Tranvía segador

T

Todos contienen el aliento en la sala de control. Otra vez. Este es otro de los momentos cruciales en la segunda misión de la Planetship, la mayor nave espacial reutilizable en funcionamiento. Por todo el mundo, millones de personas llevan un buen rato siguiendo la retransmisión. Todo ha ido funcionando con la precisión de un reloj suizo. La primera fase ha sido recuperada, la extensa carga ha sido puesta en órbita. En breve, si todo sale bien, los brazos robóticos de la Planetship introducirán en su bodega el telescopio espacial Hubble, y podrá viajar de vuelta a la Tierra para ser expuesto en el Smithsonian.

—Diez segundos para poda —avisa una voz femenina en la retransmisión en directo.

La base del largo soporte de la antena del Hubble se enciende como una cerilla. Un fuerte fogonazo inunda la pantalla. La imagen vuelve.

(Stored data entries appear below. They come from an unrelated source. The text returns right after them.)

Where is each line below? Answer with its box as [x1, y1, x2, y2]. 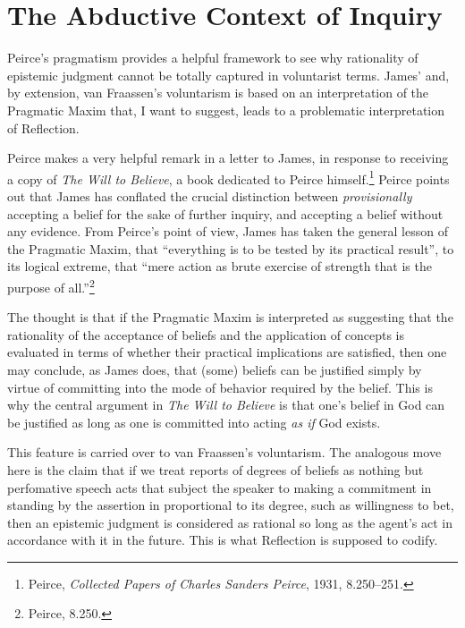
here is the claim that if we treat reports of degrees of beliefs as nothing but [7, 460, 424, 479]
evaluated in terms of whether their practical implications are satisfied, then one [7, 343, 447, 361]
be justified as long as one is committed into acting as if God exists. [7, 412, 381, 431]
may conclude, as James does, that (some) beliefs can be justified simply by [7, 360, 422, 378]
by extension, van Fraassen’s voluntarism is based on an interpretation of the [7, 83, 429, 102]
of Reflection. [7, 118, 80, 137]
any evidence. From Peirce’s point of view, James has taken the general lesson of [7, 222, 448, 241]
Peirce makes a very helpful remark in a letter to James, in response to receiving [7, 149, 449, 167]

La antena ya no está.

—¡Poda completa!

En la sala de control solo hay ovaciones, manos que chocan, pulgares arriba y algún que otro abrazo. Al fin y al cabo, era la primera vez que se amputaba parte de un satélite usando explosivos.

Antes de lanzar la Planetship se mandó el comando al Hubble para replegar las antenas de comunicaciones de alta ganancia, pero al parecer estaban atascadas. Se decidió que la mejor manera de deshacerse de ellas era detonando unos pequeños explosivos militares cerca de la base. Noel Skum había dejado claro en las redes que era la NASA, y no CosmosZ, la que definió los parámetros de la misión. Así que no faltaba quien decía que su empresa podría haber cargado el Hubble en la bodega con las antenas desplegadas, y que todo era una excusa para hacer pruebas para el departamento de defensa.

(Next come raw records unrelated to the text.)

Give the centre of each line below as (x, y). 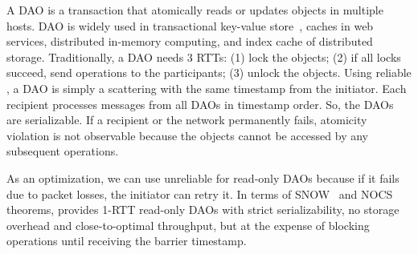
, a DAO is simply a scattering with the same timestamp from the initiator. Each (207, 88)
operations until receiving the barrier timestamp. (127, 241)
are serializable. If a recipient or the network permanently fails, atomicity (187, 120)
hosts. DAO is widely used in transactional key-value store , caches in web (190, 25)
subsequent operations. (63, 151)
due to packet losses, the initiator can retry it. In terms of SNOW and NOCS (200, 194)
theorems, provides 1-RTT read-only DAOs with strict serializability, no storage (203, 210)
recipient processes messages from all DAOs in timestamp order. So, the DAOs (200, 104)

La maniobra de atraque del Hubble prosiguió como se esperaba, y pronto se cerraron las puertas de la bodega, a la espera de volver a la Tierra el día siguiente. El ambiente se relajó en la sala de control. Pero uno de los ingenieros de la sala no paraba de consultar sus pantallas, negando con la cabeza. Cogió el teléfono y llamó.

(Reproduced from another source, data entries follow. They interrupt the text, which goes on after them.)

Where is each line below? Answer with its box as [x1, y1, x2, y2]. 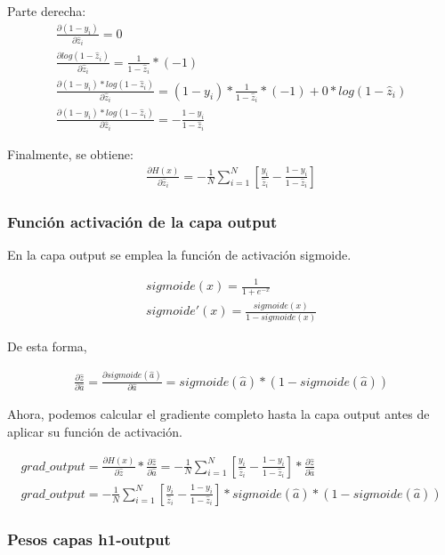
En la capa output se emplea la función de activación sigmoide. [7, 245, 352, 263]
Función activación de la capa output [7, 210, 278, 232]
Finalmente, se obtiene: [7, 145, 133, 164]
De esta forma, [7, 336, 87, 355]
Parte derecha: [7, 2, 86, 20]
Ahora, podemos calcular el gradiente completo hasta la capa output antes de [7, 405, 430, 423]
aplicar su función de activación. [7, 422, 182, 441]
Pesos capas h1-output [7, 527, 171, 550]

—Aquí centro de control de CosmosZ. No me llegan sus datos de radar. ¿Algún problema?
—No, ninguno. Pero no tenemos señal de la basura espacial producida en el rango orbital esperado.
—¿Puede comprobar si ha aparecido algo nuevo en órbitas más altas?
—Un momento.

Mientras esperaba respuesta, no paraba de pulsar el pequeño botón de su bolígrafo, sacando y ocultando la punta una y otra vez.

—Hay un candidato. Le mando los datos.

Se suponía que la explosión debería haber empujado a la antena hacia abajo para desintegrarse a los pocos días en la atmósfera terrestre. Pero tanto en perfil como en tamaño, los datos de radar que le acababan de mandar coincidían con los de la antena y los escombros de la explosión. Eran como los que habían simulado previamente, solo que estaban en una órbita más alta. La basura tardaría años en caer, pero no afectaría a la misión. El marrón lo tenían ahora los de relaciones públicas. Podría dormir con eso.

#

Blue Start, la empresa del multimillonario de la logística, tampoco se quedaba atrás. Tras la adquisición de Smallehigh Aerospace, se había convertido en pionera en infraestructuras orbitales, con varias estaciones inflables ya en órbita y otras tantas en proyecto. Su enorme estación insignia, la New Adam Smith, estaba sentando las bases para iniciar la quinta y última revolución industrial, la que llevaría las fábricas al espacio.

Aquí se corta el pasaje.